SmarpShare puts employees first while humanizing brands — and so should you. Start that by implementing the idea of personal brand strategies. Help your employees to define their own personal brands. Let them unleash their inner entrepreneurs.

Encourage your employees to answer the following questions:

  • What are my values?
  • What interests me?
  • What do I want to accomplish in life?
  • What are my strengths?
  • What is unusual about me?
  • What kind of education and experience have I got?
  • What goals do I want to achieve?
  • What about me fascinates other people? (Really, do ask.)
  • Who and how can I help?

Answering these questions should help employees to define their personal brand. It will assist them in improving their online presence.

Some of these answers can be used to build bios, headlines, and summaries. Other answers orientate what kind of imagery could be used, and perhaps it will also affect the language they are going to use while sharing.

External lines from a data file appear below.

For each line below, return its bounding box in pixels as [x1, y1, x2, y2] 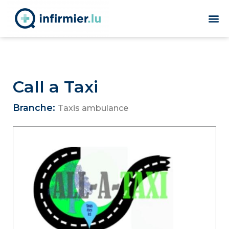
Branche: [13, 102, 58, 113]
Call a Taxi [13, 76, 98, 97]
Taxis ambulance [58, 103, 128, 113]
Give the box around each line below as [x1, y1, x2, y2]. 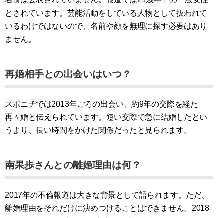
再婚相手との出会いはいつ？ [5, 69, 131, 80]
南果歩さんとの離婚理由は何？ [5, 160, 141, 171]
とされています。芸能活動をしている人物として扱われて [5, 9, 207, 18]
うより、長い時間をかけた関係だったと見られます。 [5, 126, 192, 135]
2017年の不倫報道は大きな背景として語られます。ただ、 [5, 191, 209, 200]
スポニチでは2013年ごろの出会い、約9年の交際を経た [5, 100, 198, 109]
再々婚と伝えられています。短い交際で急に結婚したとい [5, 113, 207, 122]
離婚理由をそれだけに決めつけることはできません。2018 [5, 204, 209, 213]

Interests, education, and experiences, for example, could give precious ideas whom to network with. Things to improve are one way to approach good content curation. The last two are maybe the most important ones when it comes to content creation because, in the end, the best personal brands are about the audience.

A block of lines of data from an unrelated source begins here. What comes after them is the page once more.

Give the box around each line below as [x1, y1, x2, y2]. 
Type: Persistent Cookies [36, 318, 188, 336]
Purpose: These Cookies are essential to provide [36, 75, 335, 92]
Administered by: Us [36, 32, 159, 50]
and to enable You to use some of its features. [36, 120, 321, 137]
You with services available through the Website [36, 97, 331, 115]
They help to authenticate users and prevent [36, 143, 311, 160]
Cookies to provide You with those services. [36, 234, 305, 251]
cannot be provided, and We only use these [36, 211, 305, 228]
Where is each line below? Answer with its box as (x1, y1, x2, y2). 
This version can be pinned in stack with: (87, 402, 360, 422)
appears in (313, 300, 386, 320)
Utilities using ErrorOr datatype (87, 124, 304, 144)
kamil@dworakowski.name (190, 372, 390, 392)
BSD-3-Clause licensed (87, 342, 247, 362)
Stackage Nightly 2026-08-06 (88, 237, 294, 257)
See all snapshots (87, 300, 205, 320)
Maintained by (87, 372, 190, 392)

So, to build an outstanding brand, consider humanizing it. Encourage authentic interaction and nourish personal branding. Put employees first and engage them. Employees who are engaged are 20 % more likely to feel inspired, and it will help them to make your brand bigger in the mind of customers.

 

hanna takala

Hanna Takala, Zento

Hanna coaches Finnish organizations and their employee advocates to communicate better on social media. She is a trained visual designer and communications professional. Hanna is a regular guest blogger at smarpshare.com.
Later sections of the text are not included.